The battle over new rules limiting the fees banks can charge to process debit card transactions is heating up as grocery store owners continue to push for a July 21 date for the rules to take effect while opponents try to block the measure.

More than 200 grocers met in Washington, D.C., last week to urge lawmakers to implement the rules included in the Dodd-Frank Wall Street Reform and Consumer Protection Act passed by Congress last year. The law requires the Fed to adopt rules to limit “swipe fees” merchants pay to banks in exchange for accepting debit cards. The Fed proposed capping the fees, known as interchange fees, to 12 cents per transaction. The current fee averages about 44 cents per transaction.

The Federal Reserve said it would miss the April 21 deadline to complete the rules because it had been swamped by more than 11,000 comments. The Fed emphasized, however, that it would be able to finish its work before the new rules take effect July 21.

In response to the Fed’s statement, bill co-author Rep.

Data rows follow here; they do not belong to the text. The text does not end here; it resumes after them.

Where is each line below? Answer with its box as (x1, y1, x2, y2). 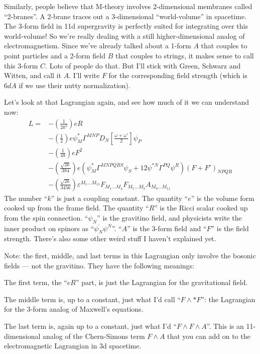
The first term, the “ (4, 277, 67, 288)
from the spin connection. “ (4, 212, 88, 223)
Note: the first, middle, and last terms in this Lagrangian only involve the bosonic (4, 250, 256, 261)
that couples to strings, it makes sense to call (115, 50, 254, 60)
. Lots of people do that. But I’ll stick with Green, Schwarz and (45, 60, 241, 70)
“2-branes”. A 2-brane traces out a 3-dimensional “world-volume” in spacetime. (4, 11, 247, 21)
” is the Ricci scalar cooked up (154, 202, 248, 213)
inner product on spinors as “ (4, 223, 94, 233)
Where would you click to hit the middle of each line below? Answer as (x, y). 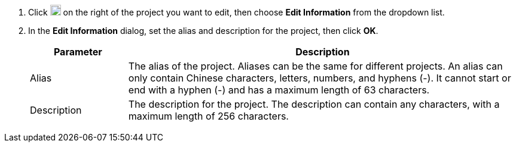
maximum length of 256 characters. (208, 116)
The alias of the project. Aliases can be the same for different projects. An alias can (315, 66)
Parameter (78, 52)
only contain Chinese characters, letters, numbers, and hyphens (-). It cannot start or (320, 78)
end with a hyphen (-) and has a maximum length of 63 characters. (279, 90)
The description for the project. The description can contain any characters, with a (314, 104)
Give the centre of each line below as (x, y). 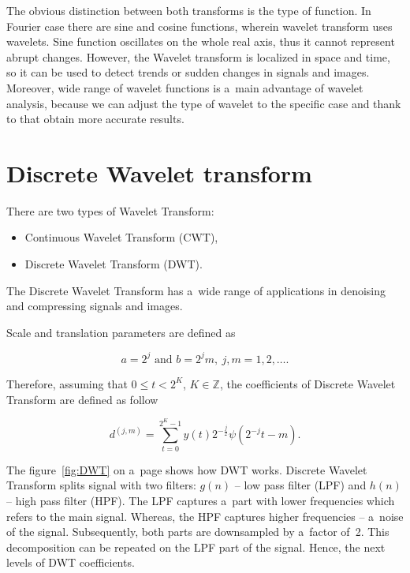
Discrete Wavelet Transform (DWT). (114, 264)
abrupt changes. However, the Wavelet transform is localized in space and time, (198, 56)
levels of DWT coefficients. (71, 562)
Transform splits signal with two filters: (101, 485)
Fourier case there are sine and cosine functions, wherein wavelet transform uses (199, 26)
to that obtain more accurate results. (95, 119)
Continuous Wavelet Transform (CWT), (121, 237)
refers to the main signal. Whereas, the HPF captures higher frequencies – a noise (205, 516)
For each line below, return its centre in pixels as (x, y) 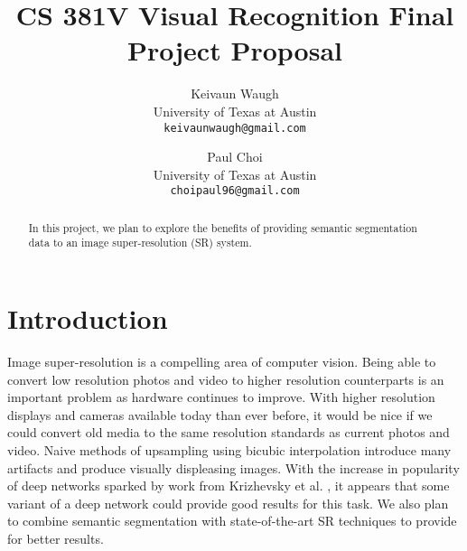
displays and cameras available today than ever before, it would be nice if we (220, 414)
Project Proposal (235, 50)
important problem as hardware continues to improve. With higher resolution (221, 397)
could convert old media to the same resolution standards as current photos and (229, 432)
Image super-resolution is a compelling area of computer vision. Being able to (222, 362)
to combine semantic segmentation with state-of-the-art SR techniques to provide (232, 521)
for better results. (56, 538)
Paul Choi (235, 157)

Barney Frank, D-Mass., announced last week he would support delaying the rules. “The Federal’s Reserve’s announcement that they cannot meet the deadline on interchange fees confirms my view that this is the only part of the financial reform bill that needs to be amended,” Frank said in a statement. “For this reason, I support legislative action to postpone the deadline so we can revisit it.”

U.S. debit card transactions have climbed from $8 billion in 2000 to $38 billion in 2009, and the cards have surpassed checks and credit cards as the most frequently used noncash means of payment, according to the Fed. Debit card fees exceeded $16 billion in 2009.

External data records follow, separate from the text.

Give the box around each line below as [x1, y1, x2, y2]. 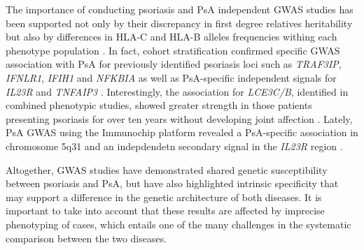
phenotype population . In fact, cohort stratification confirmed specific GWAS [6, 43, 340, 57]
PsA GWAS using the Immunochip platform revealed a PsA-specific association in [6, 125, 358, 140]
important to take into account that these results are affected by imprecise [6, 203, 325, 218]
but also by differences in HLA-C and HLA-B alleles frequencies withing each [6, 29, 337, 44]
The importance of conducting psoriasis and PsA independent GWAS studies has [6, 2, 353, 16]
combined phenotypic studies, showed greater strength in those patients [6, 98, 312, 112]
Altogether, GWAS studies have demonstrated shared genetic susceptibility [6, 162, 328, 177]
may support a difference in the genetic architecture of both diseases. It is [6, 189, 322, 204]
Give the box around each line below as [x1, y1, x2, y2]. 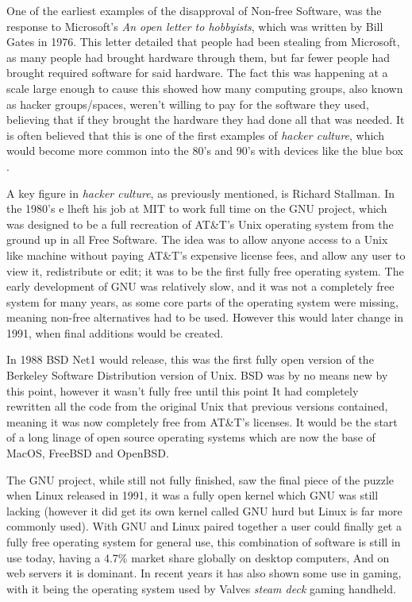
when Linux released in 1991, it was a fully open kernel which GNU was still [6, 487, 379, 504]
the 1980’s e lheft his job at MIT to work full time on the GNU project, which [6, 200, 387, 217]
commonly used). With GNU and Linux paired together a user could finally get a [6, 518, 402, 534]
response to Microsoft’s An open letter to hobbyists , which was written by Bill [6, 17, 383, 34]
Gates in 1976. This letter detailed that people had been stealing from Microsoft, [6, 33, 400, 50]
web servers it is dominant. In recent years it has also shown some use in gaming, [6, 565, 402, 581]
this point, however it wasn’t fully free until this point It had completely [6, 382, 359, 399]
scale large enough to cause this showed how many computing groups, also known [6, 79, 403, 96]
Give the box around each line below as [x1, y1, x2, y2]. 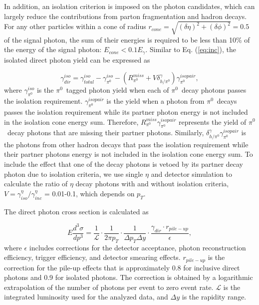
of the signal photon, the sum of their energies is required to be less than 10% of [4, 34, 250, 45]
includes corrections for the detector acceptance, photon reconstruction [29, 242, 246, 252]
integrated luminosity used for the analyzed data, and [4, 291, 168, 302]
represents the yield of [179, 116, 247, 127]
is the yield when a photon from [106, 96, 205, 106]
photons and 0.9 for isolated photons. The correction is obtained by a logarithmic [4, 272, 253, 282]
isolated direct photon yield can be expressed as [4, 54, 150, 65]
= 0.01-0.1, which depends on [44, 188, 135, 198]
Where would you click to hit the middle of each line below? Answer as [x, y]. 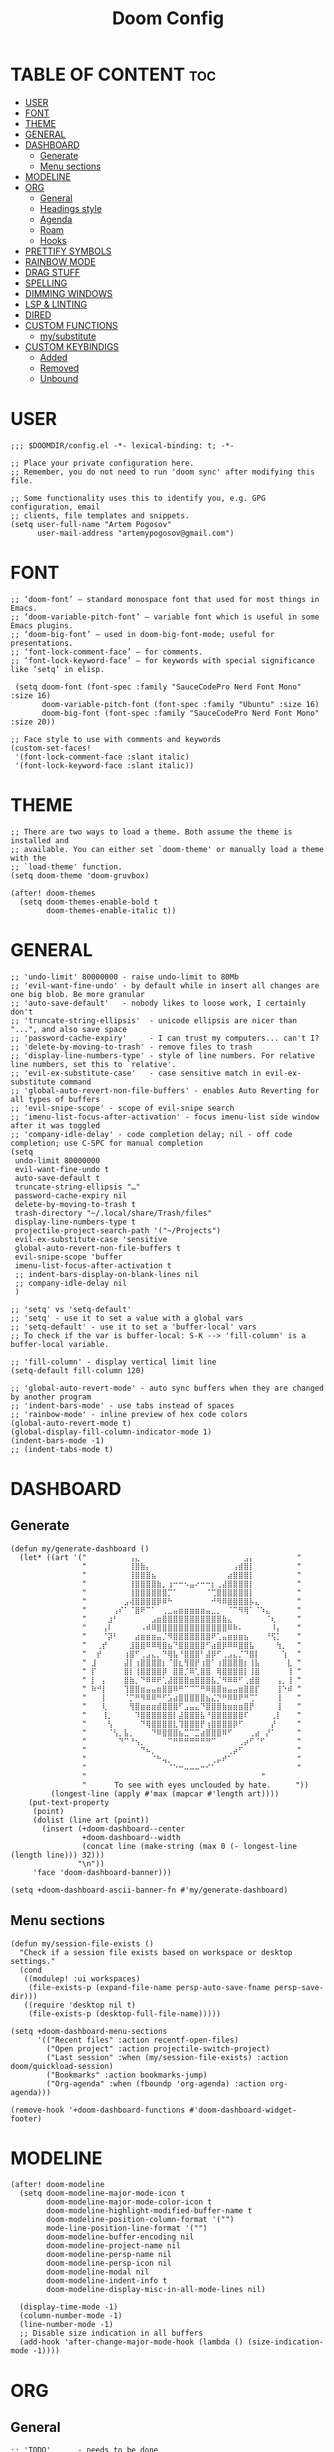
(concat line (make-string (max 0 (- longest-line [189, 1846]
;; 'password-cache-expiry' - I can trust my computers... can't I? [165, 1038]
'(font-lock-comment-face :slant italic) [102, 757]
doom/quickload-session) [62, 2066]
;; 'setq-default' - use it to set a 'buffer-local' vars [133, 1327]
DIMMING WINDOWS [68, 293]
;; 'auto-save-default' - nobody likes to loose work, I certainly [158, 1003]
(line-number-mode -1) [66, 2325]
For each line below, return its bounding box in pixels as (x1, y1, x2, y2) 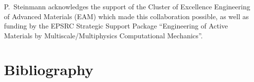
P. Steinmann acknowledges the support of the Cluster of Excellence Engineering (4, 1, 251, 11)
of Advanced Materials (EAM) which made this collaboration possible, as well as (4, 11, 249, 21)
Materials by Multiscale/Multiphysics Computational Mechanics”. (4, 30, 203, 40)
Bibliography (4, 59, 94, 79)
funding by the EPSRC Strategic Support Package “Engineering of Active (4, 21, 228, 31)
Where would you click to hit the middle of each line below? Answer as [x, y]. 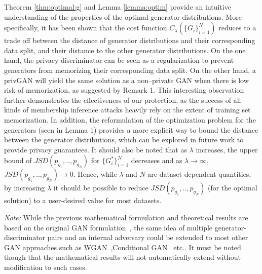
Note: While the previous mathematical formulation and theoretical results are [126, 217]
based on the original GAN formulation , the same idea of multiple [108, 227]
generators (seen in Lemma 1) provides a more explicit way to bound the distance [131, 129]
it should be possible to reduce [101, 188]
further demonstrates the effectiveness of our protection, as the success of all [123, 100]
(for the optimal [232, 188]
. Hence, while [95, 174]
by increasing [25, 188]

The financial industry calls the swipe-fee provision government price-fixing.

But supporters of the new rules say debit card fees are unpredictable and have continued to increase and that the cost of accepting debit cards is among the fastest-growing expenses for small businesses.

“Grocery stores make an average profit of less than 2 cents on the dollar,” said Leslie G. Sarasin, president and CEO of the Food Marketing Institute. “The banks make more money per transaction from swipe fees than what the store will make in profit.”

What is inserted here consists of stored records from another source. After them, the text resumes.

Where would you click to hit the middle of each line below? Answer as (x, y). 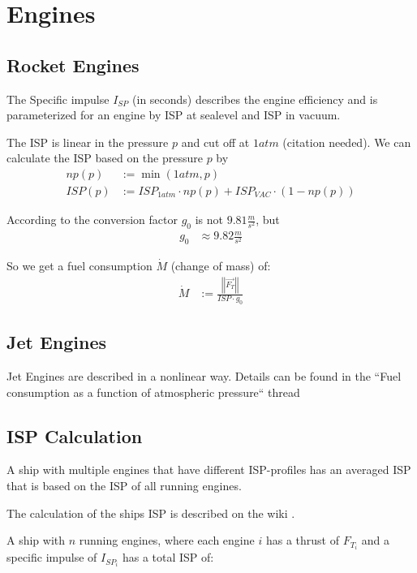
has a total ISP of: (168, 557)
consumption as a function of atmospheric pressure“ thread (153, 392)
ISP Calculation (75, 435)
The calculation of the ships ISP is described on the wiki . (151, 513)
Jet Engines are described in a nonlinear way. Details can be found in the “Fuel (204, 376)
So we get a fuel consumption (80, 266)
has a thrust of (302, 540)
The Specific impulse (58, 99)
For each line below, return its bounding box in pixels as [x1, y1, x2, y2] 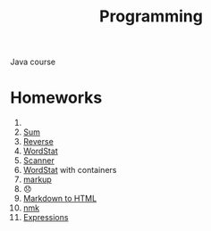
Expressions [22, 212, 69, 223]
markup [22, 174, 52, 185]
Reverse [22, 136, 55, 147]
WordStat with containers [22, 165, 117, 176]
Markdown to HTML [22, 194, 97, 204]
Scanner [22, 155, 55, 166]
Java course [10, 56, 56, 68]
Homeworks [10, 87, 103, 108]
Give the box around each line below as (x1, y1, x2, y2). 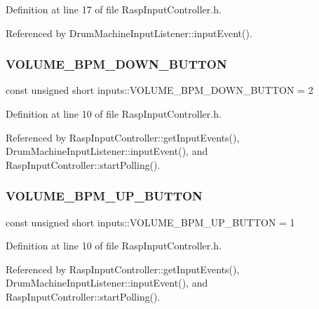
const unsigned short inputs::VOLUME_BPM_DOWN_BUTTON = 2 (6, 83, 313, 97)
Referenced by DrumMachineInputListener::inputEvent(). (6, 25, 252, 40)
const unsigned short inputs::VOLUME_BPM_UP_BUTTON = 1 (6, 214, 295, 229)
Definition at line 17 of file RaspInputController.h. (6, 2, 222, 16)
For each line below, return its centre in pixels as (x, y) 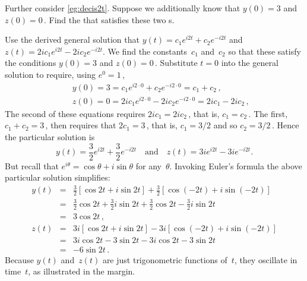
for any (148, 165)
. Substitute (176, 63)
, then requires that (81, 125)
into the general (250, 63)
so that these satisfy (265, 51)
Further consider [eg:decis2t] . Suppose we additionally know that (123, 8)
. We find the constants (145, 51)
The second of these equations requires (75, 113)
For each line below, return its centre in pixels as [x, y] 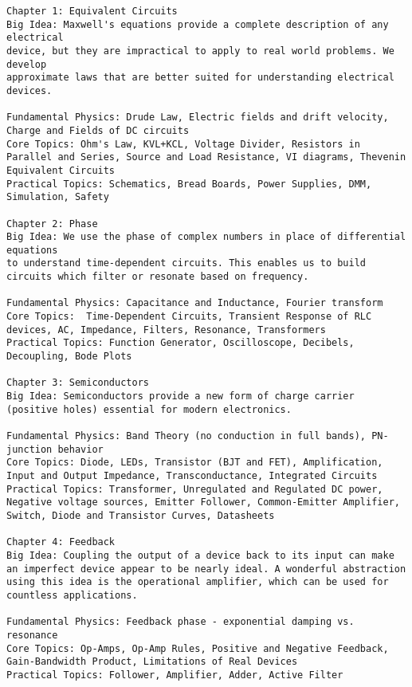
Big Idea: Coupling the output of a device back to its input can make [200, 555]
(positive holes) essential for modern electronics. [149, 409]
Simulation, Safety [58, 197]
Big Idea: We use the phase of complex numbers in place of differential [206, 237]
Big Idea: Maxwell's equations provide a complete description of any [198, 24]
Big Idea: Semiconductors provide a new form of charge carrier [180, 396]
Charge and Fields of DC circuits [98, 130]
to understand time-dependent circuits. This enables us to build [186, 263]
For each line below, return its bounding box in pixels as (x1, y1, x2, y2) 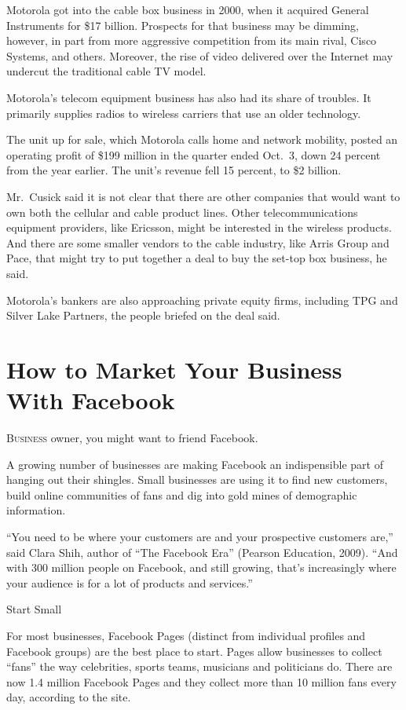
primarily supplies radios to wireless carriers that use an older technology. (6, 104, 361, 121)
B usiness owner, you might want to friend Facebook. (6, 430, 258, 445)
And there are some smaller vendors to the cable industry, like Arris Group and (6, 234, 390, 251)
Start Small (6, 601, 62, 617)
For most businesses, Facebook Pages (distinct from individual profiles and (6, 627, 366, 643)
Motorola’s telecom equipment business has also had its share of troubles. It (6, 89, 371, 105)
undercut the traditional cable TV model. (6, 63, 207, 79)
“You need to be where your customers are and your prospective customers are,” (6, 528, 393, 544)
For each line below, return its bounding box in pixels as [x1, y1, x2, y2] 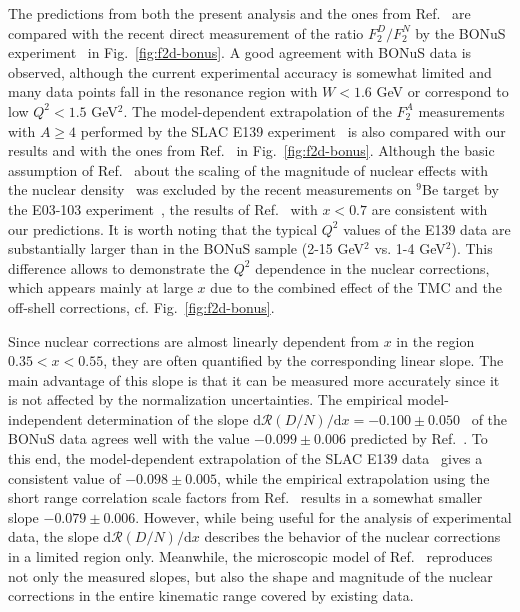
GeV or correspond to [376, 81, 509, 102]
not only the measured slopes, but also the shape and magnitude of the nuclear [8, 565, 493, 586]
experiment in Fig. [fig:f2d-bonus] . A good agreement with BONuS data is [8, 42, 472, 63]
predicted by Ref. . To [350, 428, 488, 449]
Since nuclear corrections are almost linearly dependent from [8, 330, 379, 351]
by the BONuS [415, 22, 506, 43]
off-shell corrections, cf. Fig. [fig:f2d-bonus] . [8, 296, 275, 317]
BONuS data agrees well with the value [8, 428, 250, 449]
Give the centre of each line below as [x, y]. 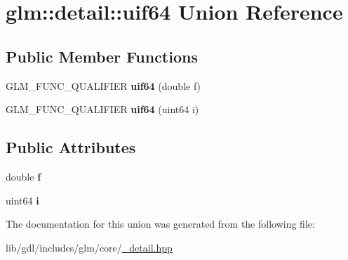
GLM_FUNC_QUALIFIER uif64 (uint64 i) [102, 109]
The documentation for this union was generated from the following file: [160, 224]
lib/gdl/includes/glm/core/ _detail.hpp [89, 247]
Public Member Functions [102, 56]
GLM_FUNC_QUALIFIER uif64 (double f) [103, 85]
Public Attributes [71, 147]
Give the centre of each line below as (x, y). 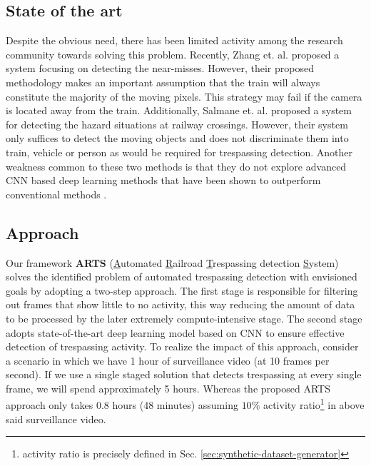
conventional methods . (56, 194)
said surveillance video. (56, 419)
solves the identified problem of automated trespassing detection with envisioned (182, 277)
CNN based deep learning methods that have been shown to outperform (163, 180)
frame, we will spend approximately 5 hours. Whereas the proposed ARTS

Independent retailers hit hard by fees

Jennifer Hatcher, senior vice president government and public affairs at FMI, said independent retailers are particularly hurt by the fees. “These folks have the most to win and are getting hit the hardest,” she said. “This is a big check-accepting industry. But fewer and fewer people are walking around with their checkbooks.”

Hatcher said she is baffled by Frank’s turnaround on the issue. “I don’t know how to read his statement.” But she said Fed officials have assured her “they will finalize the rule in plenty of time to meet the July 21 deadline. We haven’t heard anything to the contrary.”

Kemper Isely, co-president of the Lakewood, Colo.-based Natural Grocers chain, said fees continue to rise as more customers use debit and credit cards for purchases. The company used to try to discourage its customers from using debit and credit cards because of the fees. “People who want to use the debit function choose that function when they check out. But most customers have affinity cards, and they want to earn their miles or rebates so they use their cards as credit cards,” Isely said. “So overall it is a losing battle to get people to use the debit option which is less expensive than a credit option."

Isely added, “The interchange fees keep going up so the cost of each credit card transaction keeps going up, which means it keeps on costing us more to accept credit cards. Margins definitely are not going up.”

Corinne Shindelar, CEO of the Natural Food Retailers Association, agreed that fees for credit cards are also a factor. “A lot of people don’t realize that cash rebates and points are part of the fee factor, and that’s paid for by the retailer. You have to provide that service to consumers. So either your margins erode further or you pass it along to consumers, and lately, I’m seeing more margins (eroding).”